TASK OBJECTIVE: Transcribe the records below in full; pictures stay out of the copy.

SUPPLIED ENTRIES:
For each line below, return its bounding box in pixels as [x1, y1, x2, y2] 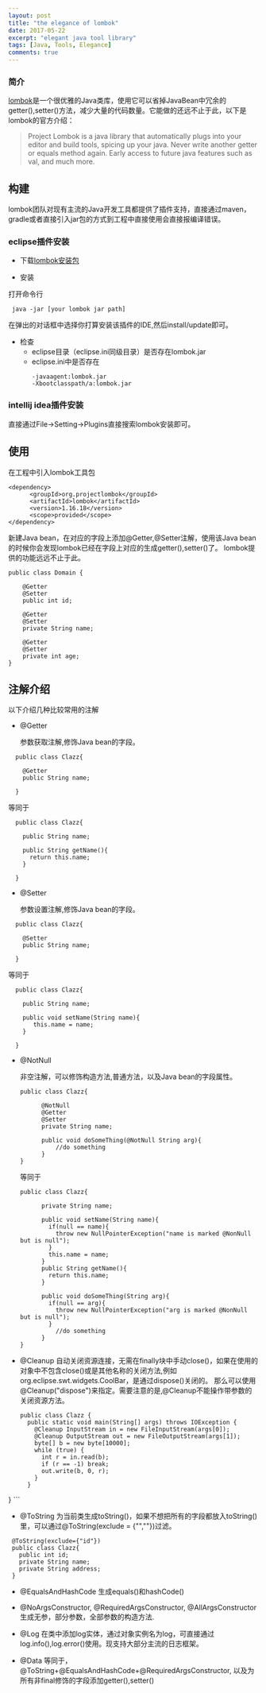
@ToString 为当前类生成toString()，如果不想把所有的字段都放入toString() [19, 1511, 258, 1521]
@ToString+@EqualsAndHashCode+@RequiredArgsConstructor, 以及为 [19, 1666, 255, 1676]
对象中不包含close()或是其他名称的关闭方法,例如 [19, 1366, 177, 1375]
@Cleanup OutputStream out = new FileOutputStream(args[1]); [34, 1432, 241, 1440]
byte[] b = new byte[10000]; [34, 1440, 131, 1448]
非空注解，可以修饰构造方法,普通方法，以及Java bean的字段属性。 [19, 1072, 237, 1081]
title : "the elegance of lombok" [8, 19, 119, 27]
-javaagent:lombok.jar [31, 373, 107, 381]
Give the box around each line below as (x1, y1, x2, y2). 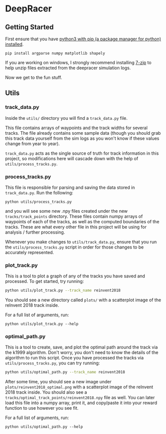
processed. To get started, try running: (5, 278, 84, 284)
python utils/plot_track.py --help (5, 322, 79, 327)
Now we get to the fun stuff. (5, 75, 62, 80)
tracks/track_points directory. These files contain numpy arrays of (5, 213, 143, 219)
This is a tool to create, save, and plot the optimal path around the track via (5, 344, 158, 350)
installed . (5, 41, 24, 47)
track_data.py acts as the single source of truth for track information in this (5, 150, 159, 156)
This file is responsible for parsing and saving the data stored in (5, 184, 135, 190)

EXPECTED ANSWER:
For each line below, return its bounding box in pixels as [x1, y1, x2, y2] 
@ToString 为当前类生成toString()，如果不想把所有的字段都放入toString() [19, 1511, 258, 1521]
@ToString+@EqualsAndHashCode+@RequiredArgsConstructor, 以及为 [19, 1666, 255, 1676]
对象中不包含close()或是其他名称的关闭方法,例如 [19, 1366, 177, 1375]
@Cleanup OutputStream out = new FileOutputStream(args[1]); [34, 1432, 241, 1440]
byte[] b = new byte[10000]; [34, 1440, 131, 1448]
非空注解，可以修饰构造方法,普通方法，以及Java bean的字段属性。 [19, 1072, 237, 1081]
title : "the elegance of lombok" [8, 19, 119, 27]
-javaagent:lombok.jar [31, 373, 107, 381]
Give the box around each line below as (x1, y1, x2, y2). 
processed. To get started, try running: (5, 278, 84, 284)
python utils/plot_track.py --help (5, 322, 79, 327)
Now we get to the fun stuff. (5, 75, 62, 80)
tracks/track_points directory. These files contain numpy arrays of (5, 213, 143, 219)
This is a tool to create, save, and plot the optimal path around the track via (5, 344, 158, 350)
installed . (5, 41, 24, 47)
track_data.py acts as the single source of truth for track information in this (5, 150, 159, 156)
This file is responsible for parsing and saving the data stored in (5, 184, 135, 190)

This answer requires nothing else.